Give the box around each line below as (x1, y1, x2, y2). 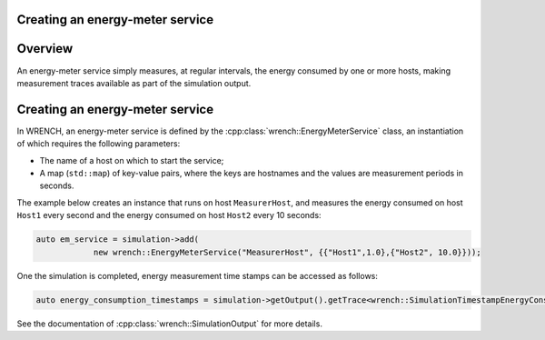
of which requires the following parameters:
...
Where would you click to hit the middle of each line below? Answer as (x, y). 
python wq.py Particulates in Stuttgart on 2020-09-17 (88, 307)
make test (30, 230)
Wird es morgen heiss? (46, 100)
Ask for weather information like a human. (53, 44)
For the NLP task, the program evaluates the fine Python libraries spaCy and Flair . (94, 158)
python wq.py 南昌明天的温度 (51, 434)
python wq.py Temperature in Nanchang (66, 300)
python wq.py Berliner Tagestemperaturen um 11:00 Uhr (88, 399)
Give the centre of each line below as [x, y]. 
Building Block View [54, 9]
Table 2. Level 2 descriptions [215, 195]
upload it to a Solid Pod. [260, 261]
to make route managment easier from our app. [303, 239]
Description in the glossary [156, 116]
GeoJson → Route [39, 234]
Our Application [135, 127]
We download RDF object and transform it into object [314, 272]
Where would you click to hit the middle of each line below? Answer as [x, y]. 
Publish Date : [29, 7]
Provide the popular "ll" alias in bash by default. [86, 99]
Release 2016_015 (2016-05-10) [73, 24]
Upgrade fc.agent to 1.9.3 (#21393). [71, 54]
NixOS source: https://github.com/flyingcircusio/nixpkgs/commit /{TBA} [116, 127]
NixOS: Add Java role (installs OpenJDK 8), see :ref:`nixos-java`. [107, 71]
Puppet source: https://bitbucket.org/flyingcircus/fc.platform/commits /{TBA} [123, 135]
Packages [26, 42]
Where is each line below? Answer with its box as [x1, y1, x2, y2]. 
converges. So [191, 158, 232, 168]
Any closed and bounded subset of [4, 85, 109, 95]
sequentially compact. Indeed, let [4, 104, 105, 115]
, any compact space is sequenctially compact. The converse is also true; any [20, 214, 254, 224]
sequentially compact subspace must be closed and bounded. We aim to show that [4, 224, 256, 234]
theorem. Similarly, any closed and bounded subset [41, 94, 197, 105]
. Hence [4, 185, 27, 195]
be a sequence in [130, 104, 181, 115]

[Try it]
Find how many lines in the material above hold the word "Answer", then reply with only that figure.

[Solution]
3